I know, I know. It’s a provocative headline. But I couldn’t bring myself to use the title of the article to which I refer, which, in my opinion, is much worse:
White people shouldn’t be allowed to vote
It’s for the good of the country and for those who’re bitter for a reason and armed because they’re scared.
For the good of the country? If the author, Jonathan Valania, chief editor of the blog, Phawker.com, really cared about the “good of the country” he would stop blogging. What is it with these “chief editors,” anyway? At any rate, here’s why Valania thinks white people shouldn’t vote, in his own words, ‘cuz I’m not that good:
As a lifelong Caucasian, I am beginning to think the time has finally come to take the right to vote away from white people, at least until we come to our senses. Seriously, I just don’t think we can be trusted to exercise it responsibly anymore.

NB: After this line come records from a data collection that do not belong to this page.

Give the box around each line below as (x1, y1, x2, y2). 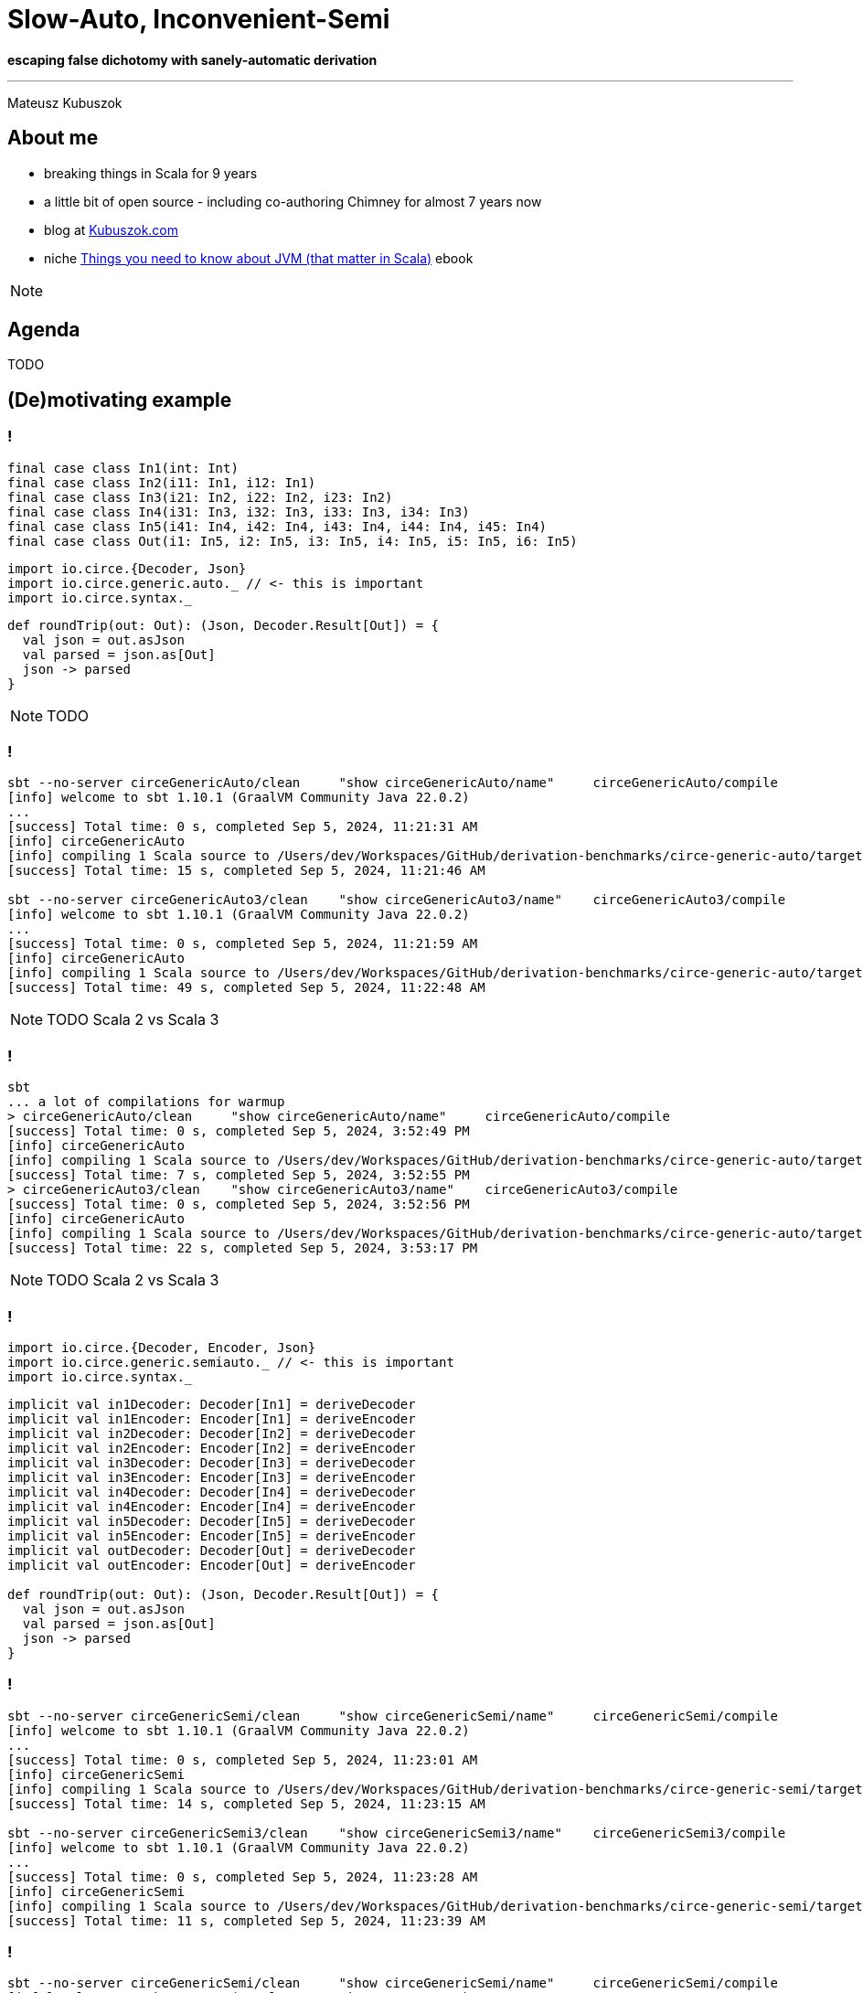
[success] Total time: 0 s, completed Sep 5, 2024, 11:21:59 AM (7, 936, 478, 952)
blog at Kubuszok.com (44, 221, 179, 238)
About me (7, 126, 99, 150)
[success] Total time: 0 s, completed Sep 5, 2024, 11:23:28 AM (7, 1869, 478, 1884)
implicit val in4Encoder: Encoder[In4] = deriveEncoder (7, 1498, 416, 1514)
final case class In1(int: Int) (7, 460, 239, 475)
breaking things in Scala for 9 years (44, 165, 258, 181)
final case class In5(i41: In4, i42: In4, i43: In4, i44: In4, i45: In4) (7, 518, 548, 534)
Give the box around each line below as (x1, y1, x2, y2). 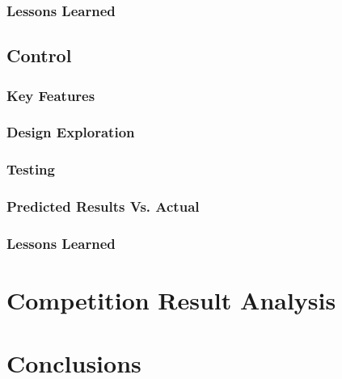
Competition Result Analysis (6, 284, 336, 317)
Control (6, 43, 72, 68)
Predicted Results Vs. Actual (6, 196, 200, 217)
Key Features (6, 85, 95, 105)
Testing (6, 159, 55, 179)
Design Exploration (6, 122, 135, 142)
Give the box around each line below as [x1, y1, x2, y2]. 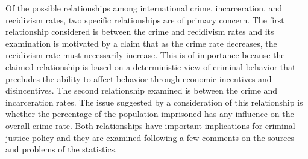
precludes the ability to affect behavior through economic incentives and [5, 72, 272, 85]
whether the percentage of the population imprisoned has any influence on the [5, 107, 294, 120]
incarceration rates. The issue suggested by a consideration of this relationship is [5, 95, 303, 108]
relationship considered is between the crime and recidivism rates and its [5, 25, 274, 38]
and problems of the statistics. [5, 143, 118, 155]
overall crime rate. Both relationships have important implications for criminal [5, 119, 295, 131]
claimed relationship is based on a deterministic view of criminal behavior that [5, 60, 296, 73]
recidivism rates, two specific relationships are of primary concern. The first [5, 13, 284, 26]

I give you Exhibit A: The last eight years.
In 2000, Bush-Cheney stole the election, got us attacked, and then got us into two no-exit wars. Four years later, white people reelected them. Is not the repetition of the same behavior over and over again with the expectation of a different outcome the very definition of insanity? (It is, I looked it up.)
Exhibit B is any given Sarah Palin rally.

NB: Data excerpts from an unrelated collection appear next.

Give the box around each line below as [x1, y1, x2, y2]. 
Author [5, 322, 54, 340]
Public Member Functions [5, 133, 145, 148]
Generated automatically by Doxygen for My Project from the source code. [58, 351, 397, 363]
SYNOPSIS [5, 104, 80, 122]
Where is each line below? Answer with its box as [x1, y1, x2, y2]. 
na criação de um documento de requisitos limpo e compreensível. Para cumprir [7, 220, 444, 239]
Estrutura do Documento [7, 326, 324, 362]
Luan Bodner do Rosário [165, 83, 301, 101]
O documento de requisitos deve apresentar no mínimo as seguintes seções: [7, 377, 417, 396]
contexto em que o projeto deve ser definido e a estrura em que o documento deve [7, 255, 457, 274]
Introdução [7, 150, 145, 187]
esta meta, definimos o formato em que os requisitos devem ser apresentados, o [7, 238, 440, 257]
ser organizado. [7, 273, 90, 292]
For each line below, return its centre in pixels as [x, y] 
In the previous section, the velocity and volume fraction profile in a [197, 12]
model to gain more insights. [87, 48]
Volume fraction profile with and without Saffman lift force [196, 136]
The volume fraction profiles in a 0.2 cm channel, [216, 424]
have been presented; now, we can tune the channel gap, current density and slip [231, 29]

Exhibit C would be Ed Rendell and John Murtha, who in separate moments of on-the-record candor they would come to regret, pointing out that there are plenty of people in Pennsylvania who just cannot bring themselves to pull the lever for a black man – no matter what they tell pollsters.
These people are ruining things for the rest of us white people who are ready to move on. Sure, they have their reasons, chimerical though they may be: He’s a Muslim. He’s a terrorist. He’s a Muslim terrorist. He’s going to fire all the white people and give their jobs to blacks.

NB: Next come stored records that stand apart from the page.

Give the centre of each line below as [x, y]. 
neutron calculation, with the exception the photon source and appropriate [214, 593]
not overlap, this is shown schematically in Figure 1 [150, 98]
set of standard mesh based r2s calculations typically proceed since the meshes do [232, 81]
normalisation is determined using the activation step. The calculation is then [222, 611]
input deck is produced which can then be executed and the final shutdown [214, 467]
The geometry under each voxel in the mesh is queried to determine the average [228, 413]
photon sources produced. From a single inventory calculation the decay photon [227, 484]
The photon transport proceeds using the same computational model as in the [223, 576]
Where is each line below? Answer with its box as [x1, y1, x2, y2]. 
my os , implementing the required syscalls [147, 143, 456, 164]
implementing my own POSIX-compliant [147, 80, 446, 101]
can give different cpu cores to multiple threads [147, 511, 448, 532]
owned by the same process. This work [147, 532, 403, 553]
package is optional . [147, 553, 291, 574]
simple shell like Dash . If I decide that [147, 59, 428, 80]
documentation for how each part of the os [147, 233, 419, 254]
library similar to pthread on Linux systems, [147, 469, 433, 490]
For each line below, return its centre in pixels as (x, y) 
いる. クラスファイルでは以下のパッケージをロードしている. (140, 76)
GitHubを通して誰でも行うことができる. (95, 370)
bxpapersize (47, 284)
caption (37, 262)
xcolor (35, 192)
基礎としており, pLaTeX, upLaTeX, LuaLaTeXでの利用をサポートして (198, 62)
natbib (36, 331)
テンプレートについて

But those are just the little white lies these people allow themselves to be told, a self-induced cognitive dissonance that lets them avoid saying the unsayable: I cannot pull the lever for a black man.
Uh, Jonny, white people should be scared, even though, “black” and “Muslim” have nothing to do with it. “Inexperienced” and “liar” are much more compelling, fear-inducing reasons to oppose Barack Obama. And before you “move on” to the “she must be racist” rigmarole, for your information, I’m a life-long African American. Maybe if you did “move on,” you might get to the place where you lost your freaking mind and pick it up and use it, if it’s not too damaged.
Between Truth First, tuxedo wearing assassins and vice-presidential candidates making the case of why you shouldn’t vote for his running-mate, it’s hard to tell where reality ends and the joking starts.